We sat at the back, partly because neither of us are Church of England - or for that matter know anything about Church of England - and it was all a bit unfamiliar, and partly because little baby R was due a change and feed, and more importantly, 10am is her poo time. Without fail, between 10 and 10:30am the little one roots, gurts and poos, thrashing her little legs about with the freedom of baby that has no understanding of propriety, extorting the most incredible expressions.

The last thing we wanted was to be on the front row, reading the wrong liturgy and struggling with a gurting, pooing, thrashing little rooter. So we found a spot on the back row.

The vicar - or would he have been a curate, clergyman or priest? - was a gentle, kind, bumbling old man. He had one of those bumbling, rambling, almost unintelligible posh accents where his r's are almost w's, a kind of speech impediment that is merely the result of upper-class breeding. Hilarious to listen to. I don't think I took a single word in, I was too busy enjoying his bumbling, Boris Johnson-esk, and trying to pinpoint his accent. Canterbury perhaps.

He had a great hooked nose - I found myself imagining a caricature where his nose nearly reached his feet - and with all his robes, hood, and small round glasses he had the appearance of a benevolent eagle-god. Or an owl-god. I nearly wrote that he reminded me of an owl-god, but as I haven't ever met (or worshipped) an owl-god that would be untruthful.

We were all equipped with a hymnal and a little red book, which contained liturgy, readings, prayers and had the most infuriating page-numbering system known to man, animal or alien. At the bottom right of each page was the "real" page number, i.e. standard sequential numbering. At the bottom center of the page was another number. This was seemingly arbitrary, but teasingly sequential. For example, the real page numbers went from 1 to 55, the other numbers spanned from between 107 and 348. Those numbers are from memory, so if you challenge them, please don't be cross with me, just my memory, which at a tender age of 26 is deteriorating alarmingly.

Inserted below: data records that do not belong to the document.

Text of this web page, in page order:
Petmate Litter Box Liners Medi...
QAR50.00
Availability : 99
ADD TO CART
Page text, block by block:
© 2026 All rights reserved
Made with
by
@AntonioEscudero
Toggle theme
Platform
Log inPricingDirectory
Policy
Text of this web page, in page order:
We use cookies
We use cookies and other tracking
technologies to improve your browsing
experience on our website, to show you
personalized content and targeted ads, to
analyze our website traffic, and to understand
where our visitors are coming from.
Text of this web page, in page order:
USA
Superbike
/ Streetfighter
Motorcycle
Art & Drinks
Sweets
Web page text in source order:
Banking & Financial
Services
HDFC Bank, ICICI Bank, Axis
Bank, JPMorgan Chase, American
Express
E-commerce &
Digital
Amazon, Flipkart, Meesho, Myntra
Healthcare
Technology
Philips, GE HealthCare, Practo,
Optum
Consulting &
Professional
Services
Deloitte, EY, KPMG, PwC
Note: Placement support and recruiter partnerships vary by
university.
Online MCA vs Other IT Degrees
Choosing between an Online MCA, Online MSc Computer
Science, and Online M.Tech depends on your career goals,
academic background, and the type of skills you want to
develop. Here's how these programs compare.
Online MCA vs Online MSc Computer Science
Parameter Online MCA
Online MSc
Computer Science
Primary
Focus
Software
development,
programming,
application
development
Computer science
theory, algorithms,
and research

Bizarrely, the owl-god was driving from the arbitrary numbering and not once did I find the right page. I did find the right page once, but only in time for the "Amen". Before you question my incompetence, let me defend it. Frequently we were asked to turn to, say, page 111, but I didn't have a page 111 in either numbering system, so after thumbing forwards and backwards through the book I gave up.

Maybe I had an old copy.

There were lots of nuns in the congregation, some in blue robes, some in black. This distracted me, would that have been personal preference or a simple matter of orders, or classes? I like the idea of classes, you know, when you reach a certain level of nunhood you get a blue robe. In fact, I like classes generally. Not in a discriminatory sense, though in the true sense of the word it does help you differentiate between people groups, but rather for clarity's sake. I do like clarity. It settles my stomach and makes my heart sing. Our trains have first class seas (which generally are empty because none of us can afford first class season tickets), and standard class, which are overcrowded. I'd like them to bring back cattle-class, carriages with just a couple of benches and lots of dung. Tickets would only cost a few quid and I would be there, amongst the cattle.

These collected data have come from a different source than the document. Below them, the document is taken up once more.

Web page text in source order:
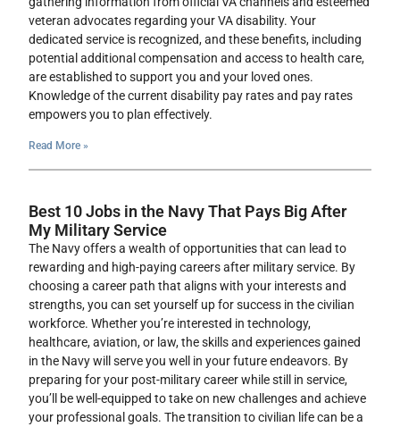
veteran advocates regarding your VA disability. Your
dedicated service is recognized, and these benefits, including
potential additional compensation and access to health care,
are established to support you and your loved ones.
Knowledge of the current disability pay rates and pay rates
empowers you to plan effectively.
Read More »
Best 10 Jobs in the Navy That Pays Big After
My Military Service
The Navy offers a wealth of opportunities that can lead to
rewarding and high-paying careers after military service. By
choosing a career path that aligns with your interests and
strengths, you can set yourself up for success in the civilian
workforce. Whether you’re interested in technology,
healthcare, aviation, or law, the skills and experiences gained
in the Navy will serve you well in your future endeavors. By
preparing for your post-military career while still in service,
you’ll be well-equipped to take on new challenges and achieve
your professional goals. The transition to civilian life can be a
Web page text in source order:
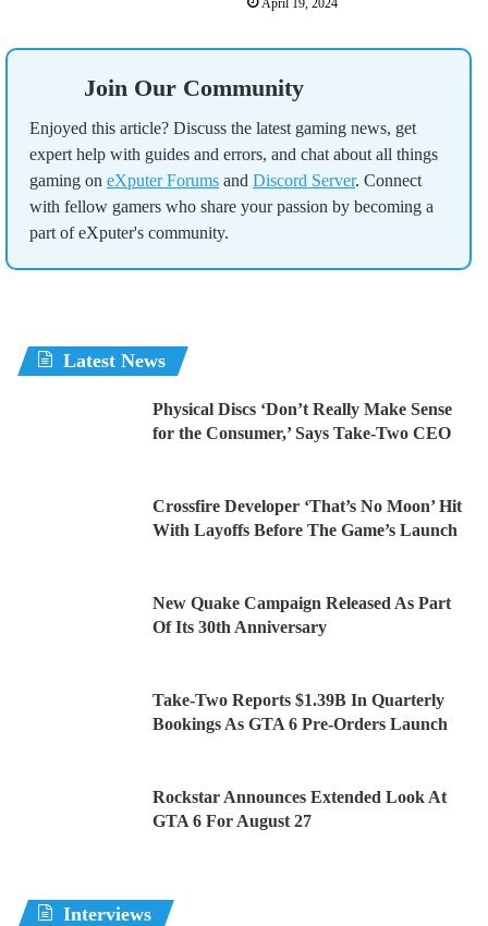
Join Our Community
Enjoyed this article? Discuss the latest gaming news, get
expert help with guides and errors, and chat about all things
gaming on eXputer Forums and Discord Server. Connect
with fellow gamers who share your passion by becoming a
part of eXputer's community.
Latest News
Physical Discs ‘Don’t Really Make Sense
for the Consumer,’ Says Take-Two CEO
Crossfire Developer ‘That’s No Moon’ Hit
With Layoffs Before The Game’s Launch
New Quake Campaign Released As Part
Of Its 30th Anniversary
Take-Two Reports $1.39B In Quarterly
Bookings As GTA 6 Pre-Orders Launch
Rockstar Announces Extended Look At
GTA 6 For August 27
Interviews

The choir was motley crew, apparently much depleted by winter colds, and consisting of a few children, a couple of grannies and an aging rocker. Ah yes, the aging rocker, no choir, band or group of people - no matter what the function - is complete without one.

Little R timed her morning poo to perfection. She timed everything to perfection. Quiet during the hymns, shrill wails during poignant moments of prayer and readings. I think babies know exactly what they are doing.

Anyway, it made me proud to be English.

4 comments:

thistlesandmapleleaves said...

Nice post...would love to see this Church, it sounds what i imagine all English churches to be like. And the baby in church?...perfection. My mother has a great story of standing up in church and moving my then-infant brother to her shoulder, only to have him promptly throw up on the lady in the pew behind them. Babies in church are an amazing adventure. Hope you and your family had a lovely Christmas!

badly dressed boy said...

Excellent reading once again, glad to see your imagination and blogging brain doesn't take a break even on Christmas Day!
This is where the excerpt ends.